PROBLEMAS CONJUGAIS – TERAPIA DE CASAL

Tem crescido cada vez mais a procura de terapia, por casais que estão enfrentando dificuldades em encontrar soluções “imparciais”, para restabelecer o equilíbrio harmonioso da relação.

É sabido que a vida a dois, apesar de prazerosa e compensadora, não é necessariamente muito fácil. Diga-se de passagem, o ser humano é incapaz de viver em isolamento, mas também tem sérias dificuldades em relacionarem-se uns com os outros. Haja vista a própria relação entre pais/ filhos/ irmãos, por mais que os laços familiares sejam fortes, isto não impede corriqueiros desentendimentos. Com um casal não é diferente, ao contrário, pode ser ainda mais trabalhoso o convívio, e exigir das partes um investimento emocional ainda maior.

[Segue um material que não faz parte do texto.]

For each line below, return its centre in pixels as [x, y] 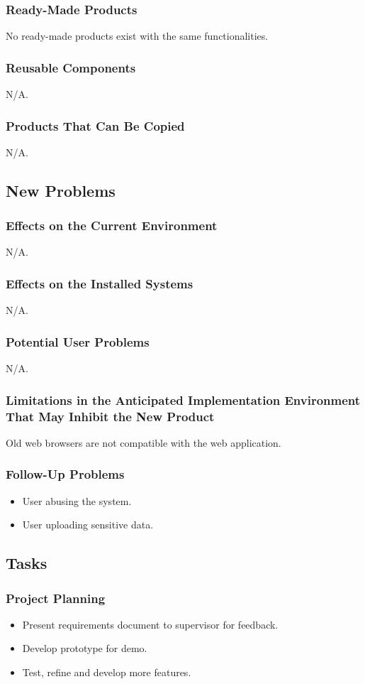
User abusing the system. [77, 500]
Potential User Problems [78, 341]
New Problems [61, 190]
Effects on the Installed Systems [100, 283]
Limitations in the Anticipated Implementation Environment [183, 400]
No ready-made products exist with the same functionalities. [137, 36]
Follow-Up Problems [65, 474]
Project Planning [56, 598]
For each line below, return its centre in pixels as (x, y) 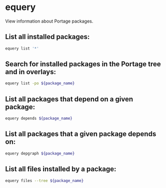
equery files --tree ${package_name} (44, 180)
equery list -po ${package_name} (40, 83)
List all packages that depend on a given (69, 99)
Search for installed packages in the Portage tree (83, 64)
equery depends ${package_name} (39, 119)
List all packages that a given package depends (81, 134)
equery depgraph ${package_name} (40, 153)
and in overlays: (31, 72)
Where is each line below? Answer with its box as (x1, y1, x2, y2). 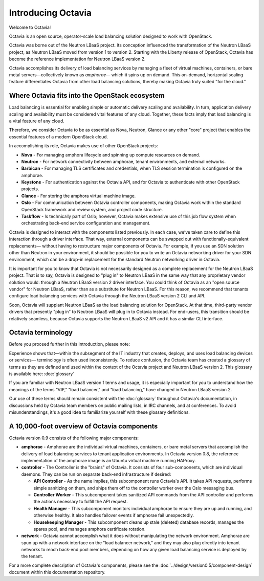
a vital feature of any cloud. (9, 118, 65, 124)
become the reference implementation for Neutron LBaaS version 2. (9, 56, 146, 62)
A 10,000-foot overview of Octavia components (9, 422, 158, 430)
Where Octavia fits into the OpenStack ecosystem (9, 91, 165, 100)
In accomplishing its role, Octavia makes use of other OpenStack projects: (9, 143, 158, 149)
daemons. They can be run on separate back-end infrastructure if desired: (21, 471, 171, 477)
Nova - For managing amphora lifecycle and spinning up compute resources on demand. (21, 152, 200, 157)
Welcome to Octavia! (9, 24, 51, 30)
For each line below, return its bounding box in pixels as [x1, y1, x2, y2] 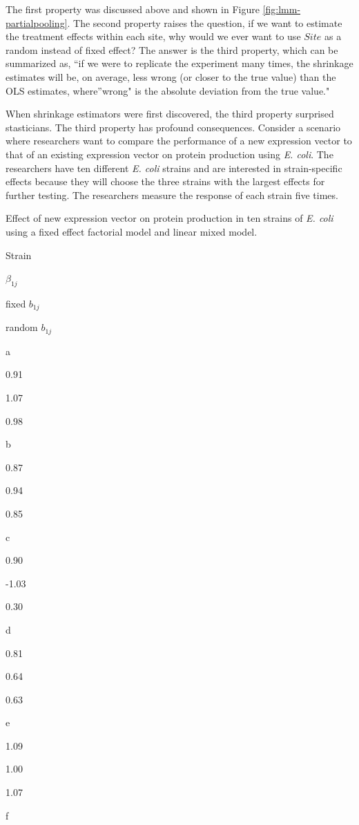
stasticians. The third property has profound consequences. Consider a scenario [6, 120, 341, 134]
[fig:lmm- [262, 2, 301, 16]
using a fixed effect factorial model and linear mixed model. [6, 224, 258, 238]
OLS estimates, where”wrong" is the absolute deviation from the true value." [6, 83, 330, 97]
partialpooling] [6, 15, 68, 30]
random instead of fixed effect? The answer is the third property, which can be [6, 42, 338, 57]
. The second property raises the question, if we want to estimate [67, 15, 342, 30]
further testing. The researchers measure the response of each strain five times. [6, 187, 338, 202]
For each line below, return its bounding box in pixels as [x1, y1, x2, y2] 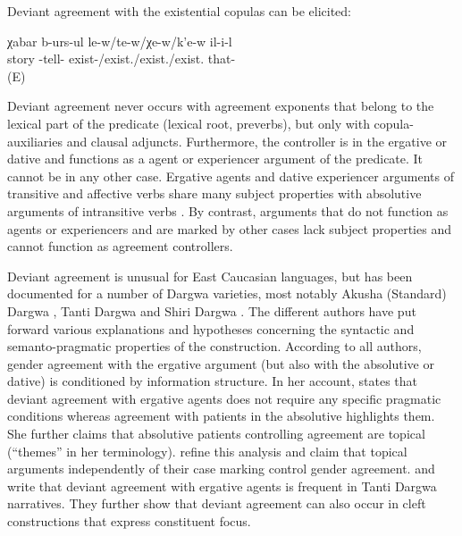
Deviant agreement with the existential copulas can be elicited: [7, 2, 351, 20]
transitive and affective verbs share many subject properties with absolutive [7, 184, 422, 203]
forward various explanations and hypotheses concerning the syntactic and [7, 319, 415, 338]
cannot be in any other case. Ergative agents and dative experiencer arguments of [7, 166, 454, 185]
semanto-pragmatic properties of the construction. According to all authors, [7, 337, 422, 356]
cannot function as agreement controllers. [7, 237, 233, 255]
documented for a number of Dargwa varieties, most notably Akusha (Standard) [7, 284, 447, 303]
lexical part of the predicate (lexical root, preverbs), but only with [7, 113, 370, 132]
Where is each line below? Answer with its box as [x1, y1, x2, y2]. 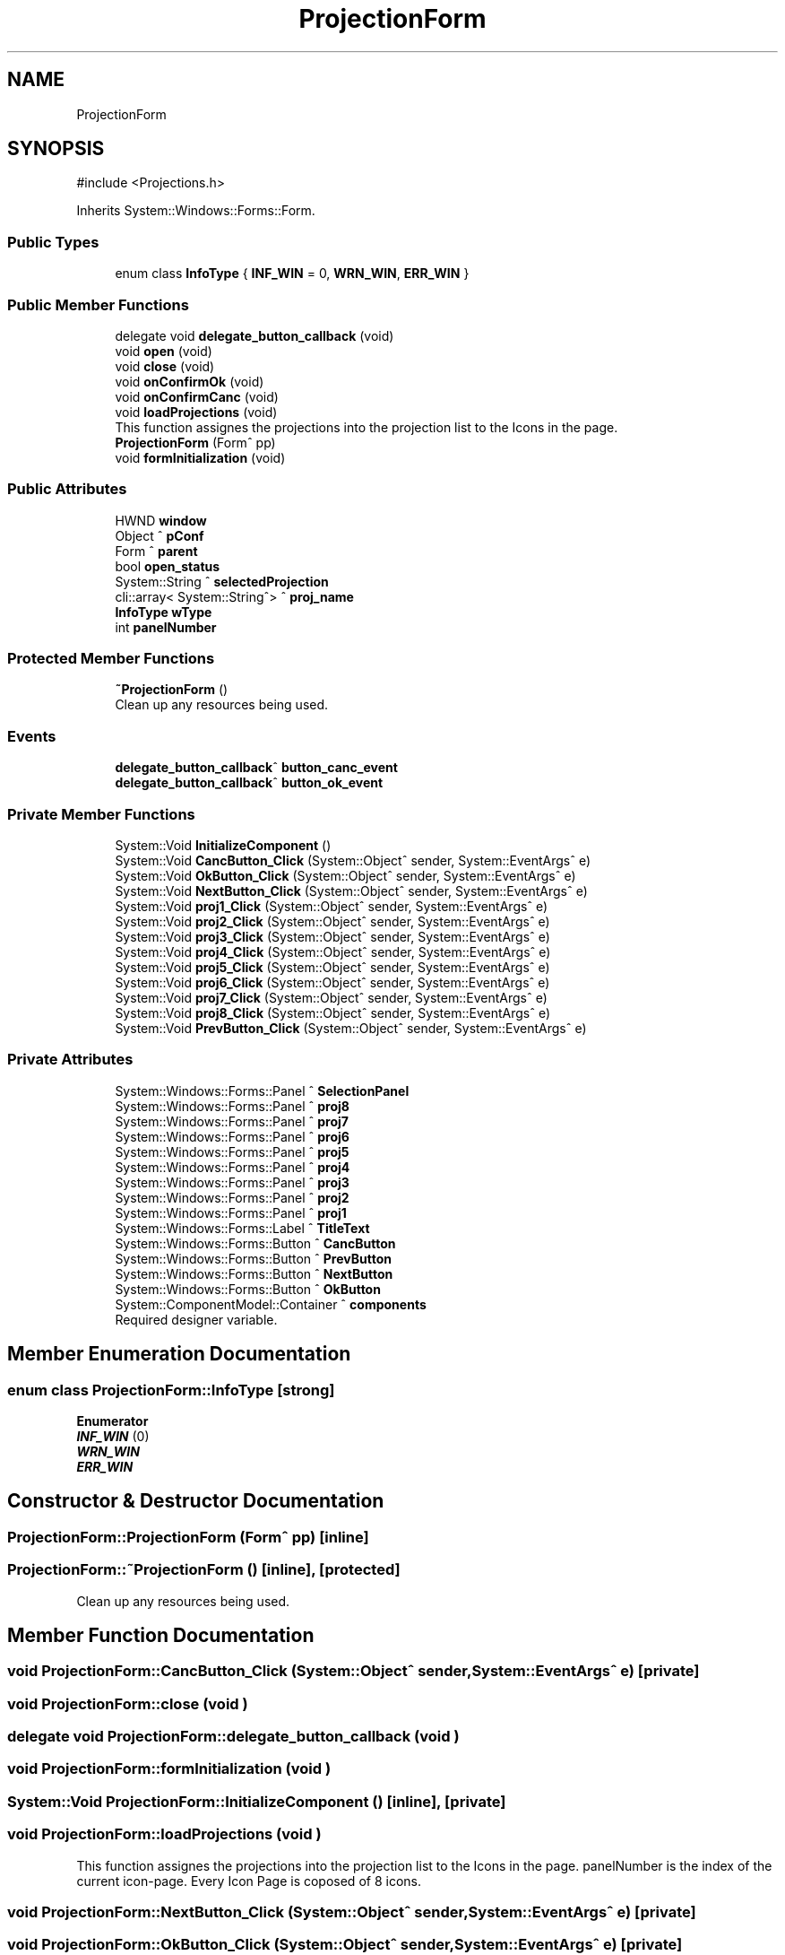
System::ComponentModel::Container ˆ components [115, 1296, 427, 1312]
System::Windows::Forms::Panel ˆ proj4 [115, 1159, 350, 1175]
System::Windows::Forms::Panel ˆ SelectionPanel [115, 1082, 410, 1099]
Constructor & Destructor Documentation [7, 1490, 384, 1513]
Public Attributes [7, 480, 127, 499]
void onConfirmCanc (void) [115, 388, 279, 404]
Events [7, 726, 56, 745]
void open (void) [115, 343, 212, 359]
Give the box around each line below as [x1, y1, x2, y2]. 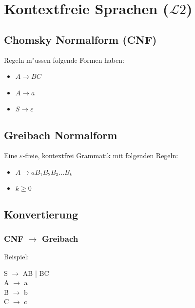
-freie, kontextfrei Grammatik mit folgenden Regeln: [22, 150, 178, 161]
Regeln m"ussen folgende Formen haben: [4, 54, 124, 65]
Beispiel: [4, 251, 29, 261]
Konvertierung [4, 207, 78, 222]
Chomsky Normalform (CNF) [4, 32, 157, 47]
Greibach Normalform [4, 127, 117, 143]
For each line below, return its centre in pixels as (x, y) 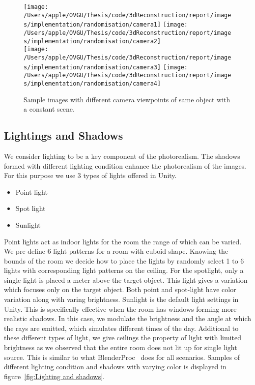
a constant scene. (49, 109)
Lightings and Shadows (64, 135)
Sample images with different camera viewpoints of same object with (127, 99)
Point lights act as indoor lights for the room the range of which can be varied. (123, 241)
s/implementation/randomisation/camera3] (92, 67)
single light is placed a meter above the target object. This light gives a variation (126, 280)
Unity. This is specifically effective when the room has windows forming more (120, 309)
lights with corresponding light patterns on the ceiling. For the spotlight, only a (124, 270)
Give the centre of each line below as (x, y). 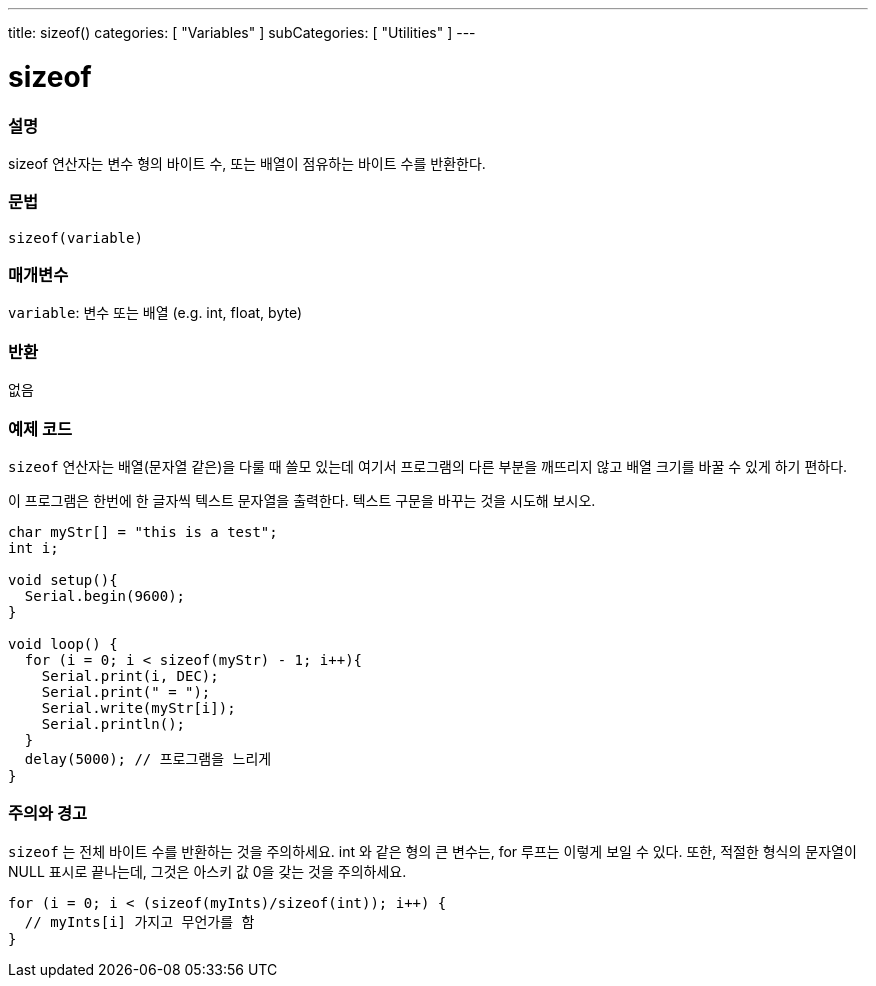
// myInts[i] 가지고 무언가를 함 (139, 921)
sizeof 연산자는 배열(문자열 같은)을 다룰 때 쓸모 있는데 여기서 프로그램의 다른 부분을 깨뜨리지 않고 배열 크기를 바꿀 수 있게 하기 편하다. (428, 466)
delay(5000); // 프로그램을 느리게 (148, 758)
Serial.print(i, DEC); (130, 675)
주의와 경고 (48, 813)
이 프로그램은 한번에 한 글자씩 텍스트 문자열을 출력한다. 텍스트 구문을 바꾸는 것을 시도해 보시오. (302, 500)
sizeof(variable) (75, 237)
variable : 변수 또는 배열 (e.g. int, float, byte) (155, 313)
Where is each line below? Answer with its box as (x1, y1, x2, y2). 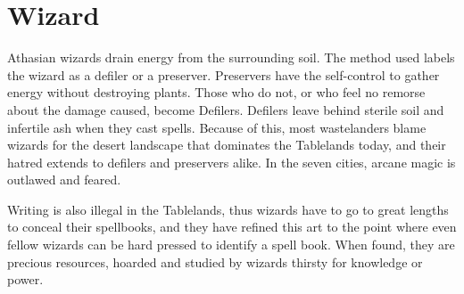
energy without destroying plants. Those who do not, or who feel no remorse (7, 83, 426, 102)
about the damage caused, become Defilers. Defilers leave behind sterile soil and (7, 100, 444, 118)
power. (7, 270, 44, 289)
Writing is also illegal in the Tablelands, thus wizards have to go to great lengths (7, 200, 449, 218)
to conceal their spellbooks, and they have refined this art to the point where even (7, 217, 457, 236)
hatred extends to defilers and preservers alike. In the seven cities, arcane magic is (7, 152, 456, 171)
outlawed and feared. (7, 170, 121, 189)
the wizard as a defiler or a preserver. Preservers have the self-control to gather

Existem alguns percalços subjetivos do casamento que vale a pena explorar:
- quando se está na fase do namoro, já é possível identificar no outro, certas características que desagradam ao parceiro(a), no entanto, não sei por que cargas d´água, as pessoas imaginam que o casamento é um santo remédio que tudo muda e cura. Quando que na verdade o que acontecerá é que tais características ficarão ainda mais em evidência.
- o casamento civil, religioso ou como relação estável, é recheado de rituais e símbolos que representam um conjunto de referências ocultas, que poderão influenciar sutilmente no comportamento do casal. Eu explico: a certidão de casamento nada mais é que um contrato com reconhecimento oficial, não é? E para que serve um contrato? Assegurar os direitos e deveres das partes. Concorda? Pois bem, alguns casais caem na armadilha, de através da oficialização da relação, passarem a se sentirem absolutamente seguros e respaldados pelo casamento, ainda com a idéia social obsoleta de que ele é insolúvel, e permitem-se poupar investimentos no relacionamento, na manutenção dos sentimentos, em buscar fazer jus a escolha do outro.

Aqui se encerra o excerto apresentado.